● ACTIVITY: List each line of the data in which the string "City" appears.

● RECORD EXTRACTS:
'''

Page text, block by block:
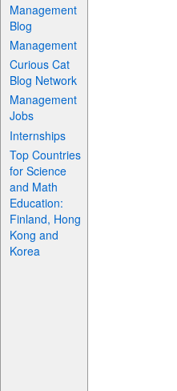
Management
Blog
Management
Curious Cat
Blog Network
Management
Jobs
Internships
Top Countries
for Science
and Math
Education:
Finland, Hong
Kong and
Korea
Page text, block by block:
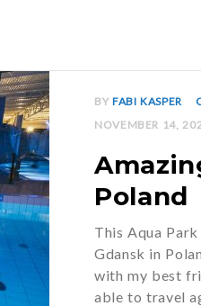
BY FABI KASPER
NOVEMBER 14,
Poland
This Aqua
Gdansk in
with my best
able to travel
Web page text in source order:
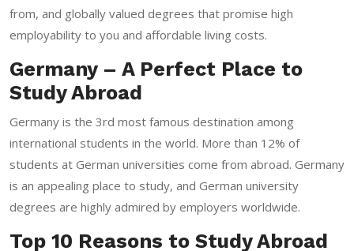
from, and globally valued degrees that promise high
employability to you and affordable living costs.
Germany – A Perfect Place to
Study Abroad
Germany is the 3rd most famous destination among
international students in the world. More than 12% of
students at German universities come from abroad. Germany
is an appealing place to study, and German university
degrees are highly admired by employers worldwide.
Top 10 Reasons to Study Abroad
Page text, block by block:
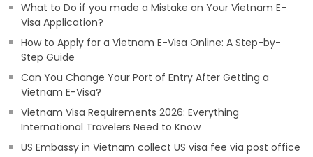
What to Do if you made a Mistake on Your Vietnam E-
Visa Application?
How to Apply for a Vietnam E-Visa Online: A Step-by-
Step Guide
Can You Change Your Port of Entry After Getting a
Vietnam E-Visa?
Vietnam Visa Requirements 2026: Everything
International Travelers Need to Know
US Embassy in Vietnam collect US visa fee via post office
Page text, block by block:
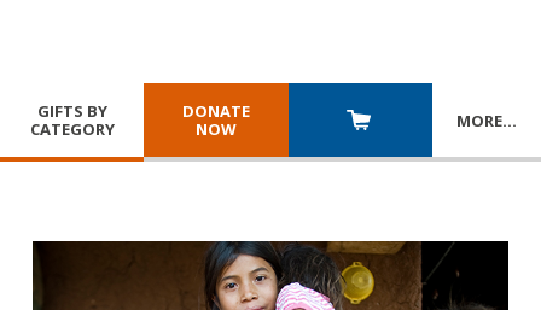
GIFTS BY
CATEGORY
DONATE
NOW
MORE…
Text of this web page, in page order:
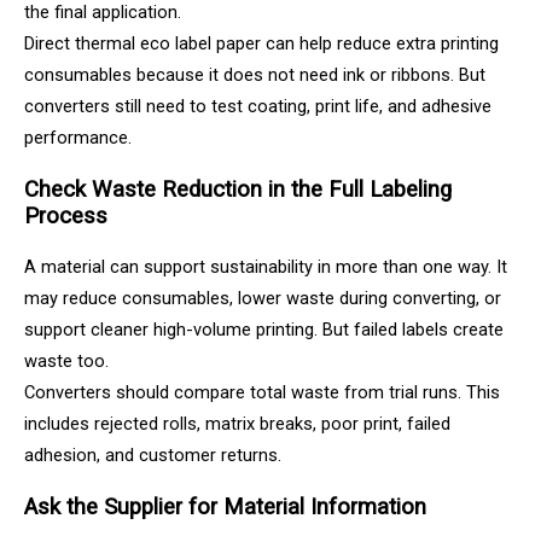
the final application.
Direct thermal eco label paper can help reduce extra printing
consumables because it does not need ink or ribbons. But
converters still need to test coating, print life, and adhesive
performance.
Check Waste Reduction in the Full Labeling
Process
A material can support sustainability in more than one way. It
may reduce consumables, lower waste during converting, or
support cleaner high-volume printing. But failed labels create
waste too.
Converters should compare total waste from trial runs. This
includes rejected rolls, matrix breaks, poor print, failed
adhesion, and customer returns.
Ask the Supplier for Material Information
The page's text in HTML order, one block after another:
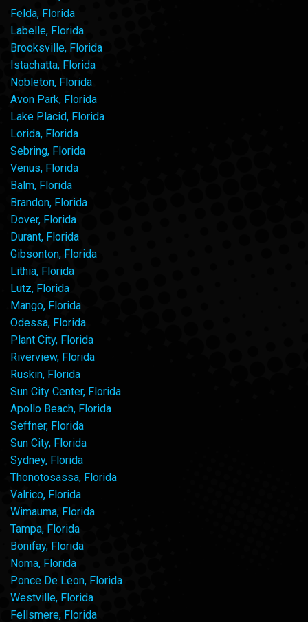
Felda, Florida
Labelle, Florida
Brooksville, Florida
Istachatta, Florida
Nobleton, Florida
Avon Park, Florida
Lake Placid, Florida
Lorida, Florida
Sebring, Florida
Venus, Florida
Balm, Florida
Brandon, Florida
Dover, Florida
Durant, Florida
Gibsonton, Florida
Lithia, Florida
Lutz, Florida
Mango, Florida
Odessa, Florida
Plant City, Florida
Riverview, Florida
Ruskin, Florida
Sun City Center, Florida
Apollo Beach, Florida
Seffner, Florida
Sun City, Florida
Sydney, Florida
Thonotosassa, Florida
Valrico, Florida
Wimauma, Florida
Tampa, Florida
Bonifay, Florida
Noma, Florida
Ponce De Leon, Florida
Westville, Florida
Fellsmere, Florida
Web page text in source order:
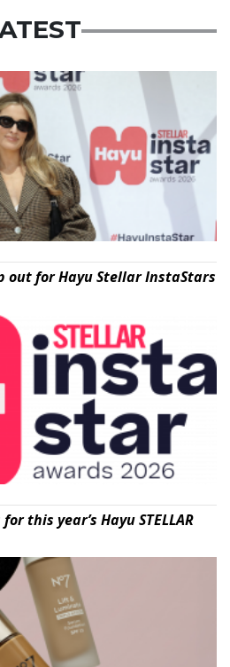
out for Hayu Stellar InstaStars
this year’s Hayu STELLAR
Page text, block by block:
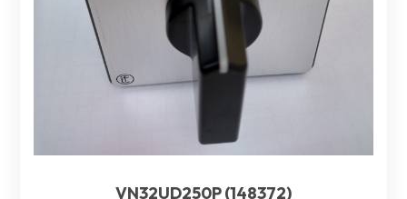
VN32UD250P (148372)
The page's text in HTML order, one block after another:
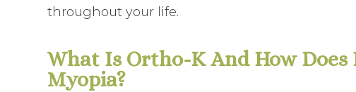
throughout your life.
What Is Ortho-K And How Does
Myopia?

'''

● TASK RESPONSE:
Plant City, Florida
Sun City Center, Florida
Sun City, Florida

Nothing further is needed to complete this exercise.